Caporalato e schiavitù moderna in Italia: una piaga economica e sociale da combattere

La paga media è 3-4 euro l’ora, le donne percepiscono il 20% in meno ma, nei casi più gravi di sfruttamento, il salario è di 1 euro all’ora

(Teleborsa) C’è l’ombra del caporalato sulla tragica morte dei braccianti extracomunitari coinvolti in diversi incidenti sui camioncini a distanza di pochi giorni nel Foggiano. In tutto 16: 12 morti dopo un frontale con un Tir, allo svincolo per Ripalta, tra Lesina e San Severo, nel Foggiano e altri 4, sabato 1 agosto, dove un altro incidente, era costato la vita, appunto, ad altri braccianti agricoli extracomunitari, tra Ascoli Satriano e Castelluccio dei Sauri, sempre nel foggiano. Erano tutti migranti arrivati dall’Africa, pagati una miseria, al nero e alla giornata.

Un esercito di disperati – stranieri nella maggior parte dei casi, ma anche italiani  disposti a sottostare a qualsiasi sopruso pur di lavorare. Sono le vittime del caporalato, fenomeno antico tutt’altro che sparito, ancora tristemente diffuso tra i campi d’Italia. In tutto sono 400mila i lavoratori agricoli a rischio, come si legge nel quarto rapporto Agromafie e Caporalato dell’Osservatorio Placido Rizzotto della Flai-Cgil presentato lo scorso luglio.

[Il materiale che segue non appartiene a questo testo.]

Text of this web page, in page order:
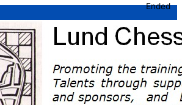
Ended
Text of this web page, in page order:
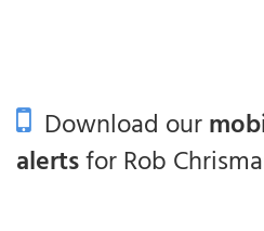
Download our
alertsfor Rob
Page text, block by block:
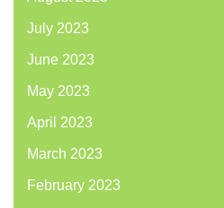
July 2023
June 2023
May 2023
April 2023
March 2023
February 2023
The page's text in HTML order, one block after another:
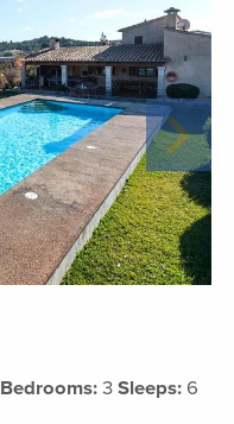
Bedrooms: 3Sleeps: 6
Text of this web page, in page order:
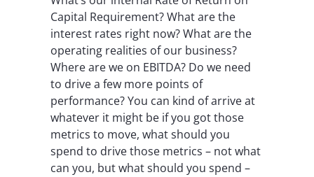
Capital Requirement? What are the
interest rates right now? What are the
operating realities of our business?
Where are we on EBITDA? Do we need
to drive a few more points of
performance? You can kind of arrive at
whatever it might be if you got those
metrics to move, what should you
spend to drive those metrics – not what
can you, but what should you spend –
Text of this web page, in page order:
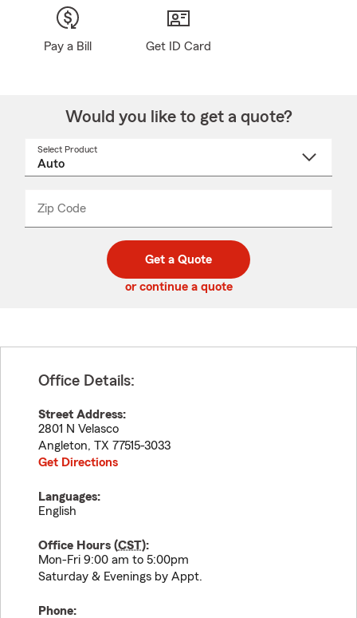
Pay a Bill Get ID Card
Would you like to get a quote?
Select Product
Zip Code
code
_____
Get a Quote
or continue a quote
Office Details:
Street Address:
2801 N Velasco
Angleton, TX 77515-3033
Get Directions
Languages:
English
Office Hours (CST):
Mon-Fri 9:00 am to 5:00pm
Saturday & Evenings by Appt.
Phone:
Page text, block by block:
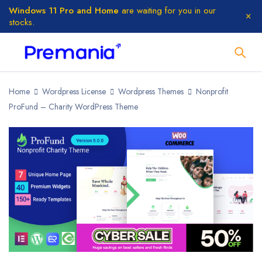
Windows 11 Pro and Home are waiting for you in our
stocks.
Home Wordpress License Wordpress Themes
Nonprofit
ProFund – Charity WordPress Theme
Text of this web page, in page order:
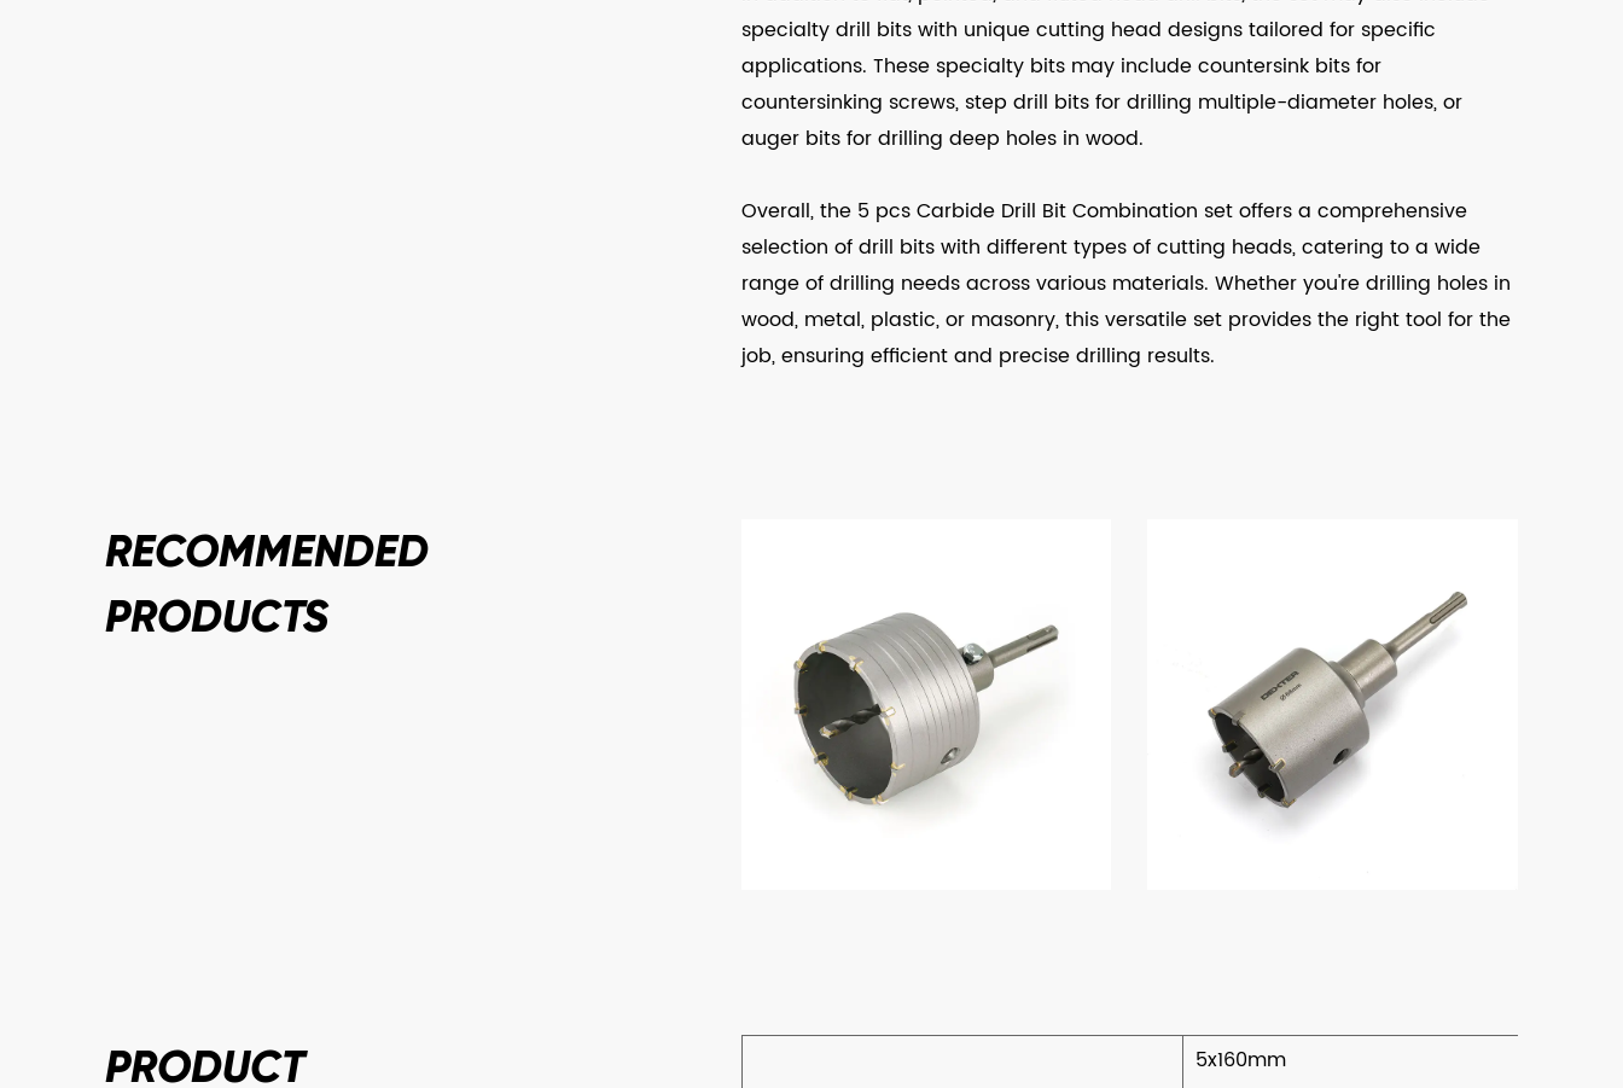
specialty drill bits with unique cutting head designs tailored for specific
applications. These specialty bits may include countersink bits for
countersinking screws, step drill bits for drilling multiple-diameter holes, or
auger bits for drilling deep holes in wood.
Overall, the 5 pcs Carbide Drill Bit Combination set offers a comprehensive
selection of drill bits with different types of cutting heads, catering to a wide
range of drilling needs across various materials. Whether you're drilling holes in
wood, metal, plastic, or masonry, this versatile set provides the right tool for the
job, ensuring efficient and precise drilling results.
RECOMMENDED
PRODUCTS
PRODUCT
5x160mm
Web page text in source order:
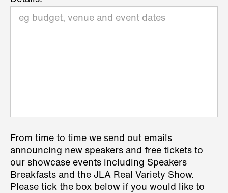
From time to time we send out emails
announcing new speakers and free tickets to
our showcase events including Speakers
Breakfasts and the JLA Real Variety Show.
Please tick the box below if you would like to
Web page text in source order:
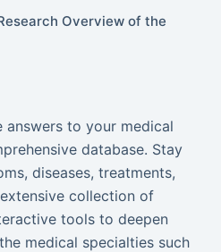
Overview of the
answers to your medical
database. Stay
diseases, treatments,
collection of
tools to deepen
medical specialties such
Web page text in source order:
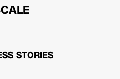
STORIES
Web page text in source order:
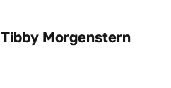
Tibby Morgenstern
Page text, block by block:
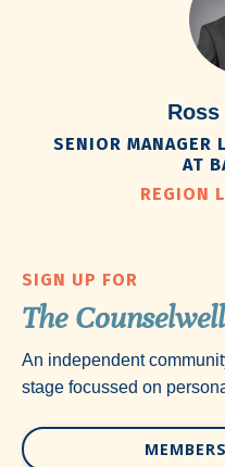
Ross
SENIOR MANAGER
AT
REGION
SIGN UP FOR
The
An independent
stage focussed on
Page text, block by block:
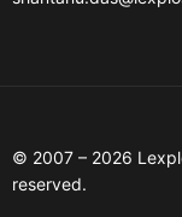
© 2007 – 2026
reserved.
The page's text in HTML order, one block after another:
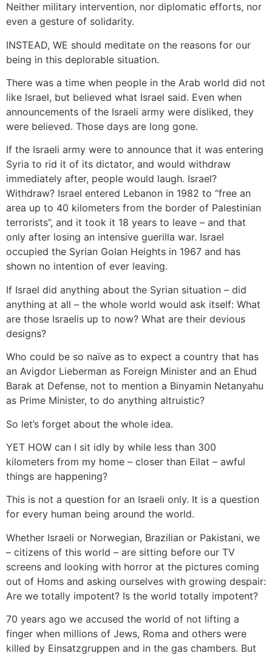
Neither military intervention, nor diplomatic efforts, nor
even a gesture of solidarity.
INSTEAD, WE should meditate on the reasons for our
being in this deplorable situation.
There was a time when people in the Arab world did not
like Israel, but believed what Israel said. Even when
announcements of the Israeli army were disliked, they
were believed. Those days are long gone.
If the Israeli army were to announce that it was entering
Syria to rid it of its dictator, and would withdraw
immediately after, people would laugh. Israel?
Withdraw? Israel entered Lebanon in 1982 to “free an
area up to 40 kilometers from the border of Palestinian
terrorists”, and it took it 18 years to leave – and that
only after losing an intensive guerilla war. Israel
occupied the Syrian Golan Heights in 1967 and has
shown no intention of ever leaving.
If Israel did anything about the Syrian situation – did
anything at all – the whole world would ask itself: What
are those Israelis up to now? What are their devious
designs?
Who could be so naïve as to expect a country that has
an Avigdor Lieberman as Foreign Minister and an Ehud
Barak at Defense, not to mention a Binyamin Netanyahu
as Prime Minister, to do anything altruistic?
So let’s forget about the whole idea.
YET HOW can I sit idly by while less than 300
kilometers from my home – closer than Eilat – awful
things are happening?
This is not a question for an Israeli only. It is a question
for every human being around the world.
Whether Israeli or Norwegian, Brazilian or Pakistani, we
– citizens of this world – are sitting before our TV
screens and looking with horror at the pictures coming
out of Homs and asking ourselves with growing despair:
Are we totally impotent? Is the world totally impotent?
70 years ago we accused the world of not lifting a
finger when millions of Jews, Roma and others were
killed by Einsatzgruppen and in the gas chambers. But
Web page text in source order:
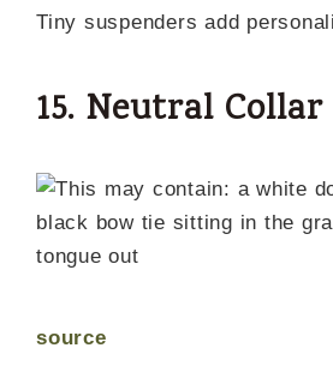
Tiny suspenders add
15. Neutral
source
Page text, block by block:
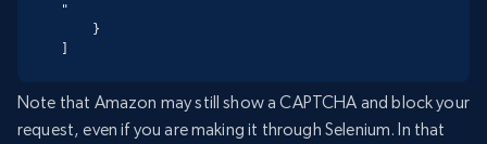
"
Note that Amazon may still show a CAPTCHA and block your
request, even if you are making it through Selenium. In that
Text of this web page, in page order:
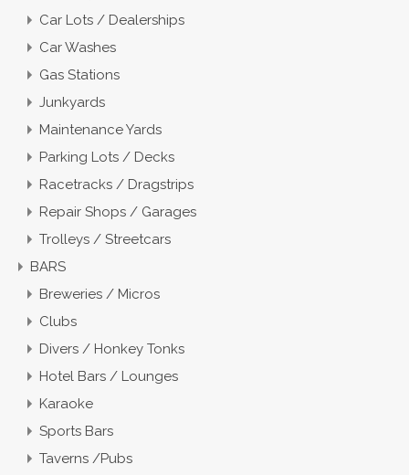
Car Lots / Dealerships
Car Washes
Gas Stations
Junkyards
Maintenance Yards
Parking Lots / Decks
Racetracks / Dragstrips
Repair Shops / Garages
Trolleys / Streetcars
BARS
Breweries / Micros
Clubs
Divers / Honkey Tonks
Hotel Bars / Lounges
Karaoke
Sports Bars
Taverns /Pubs
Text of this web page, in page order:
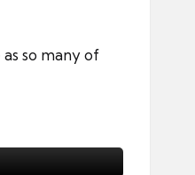
so many of
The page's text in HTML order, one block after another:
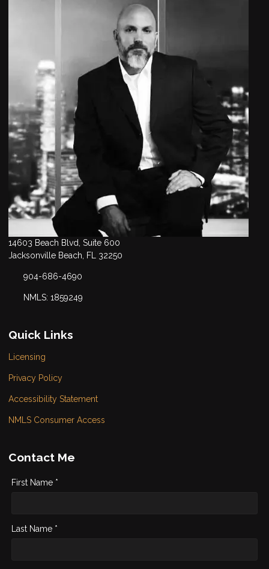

In totale i braccianti nel nostro Paese sono circa 1 milione e i migranti si confermano una risorsa fondamentale. Nel 2017 ne sono stati registrati 286mila, circa il 28% del totale. A questi dati vanno aggiunte le stime sul sommerso, oltre 220mila stranieri che vengono assunti in nero o che hanno una retribuzione molto inferiore a quella prevista dai contratti nazionali.
Una piaga sociale, ma anche economica.  Il business del lavoro irregolare e del caporalato in agricoltura, infatti, vale quasi 5 miliardi di euro e il tasso di irregolarità è pari al 39,9%, con un’evasione contributiva di quasi 2 miliardi di euro.
Numeri drammatici – La paga media resta tra i 20 e i 30 euro al giorno,  ossia 3-4 euro l’ora,  per un numero di ore di lavoro che va dalle 8 alle 12 anche se, nella maggior parte dei casi, le ore pagate sono molte meno di quelle realmente lavorate. Un salario inferiore di circa il 50% rispetto a quelle previsto. Non manca poi la discriminazione nella discriminazione: le donne, infatti, percepiscono il 20% in meno rispetto ai loro colleghi. E nei casi più gravi di sfruttamento, alcuni migranti percepiscono un salario di 1 euro all’ora.

La sfida del governo: “Svuoteremo i ghetti” –  “La bussola di questo governo – anche nell’approccio che abbiamo avuto nei confronti dell’immigrazione – è quella di garantire la dignità della vita e la dignità del lavoro. Per quanto riguarda il fenomeno del caporalato dobbiamo rafforzare gli strumenti di controllo e prevenzione e introdurre misure di sostegno al lavoro agricolo di qualità”: così su Facebook il premier Conte dopo la sua visita a Foggia.
 “Abbiamo una legge contro il caporalato, da cui partiamo, la 199 del 2016. Non è ragionevole introdurne un’altra. Ma dobbiamo anche capire perché non ha prodotto gli effetti sperati”, ha aggiunto.

Fico: “Piaga da combattere strenuamente” “Le tragedie in Puglia ci ricordano come la vita dei braccianti sia troppo spesso legata a condizioni di vita e di lavoro inaccettabili. Questa piaga ha un nome: caporalato”. Lo ha scritto su Facebook il presidente della Camera dei deputati, Roberto Fico. “Va combattuta strenuamente con interventi seri”, tanto contro gli “interessi mafiosi” quanto per evitare che “ci siano lavoratori ridotti in condizione di schiavitù”.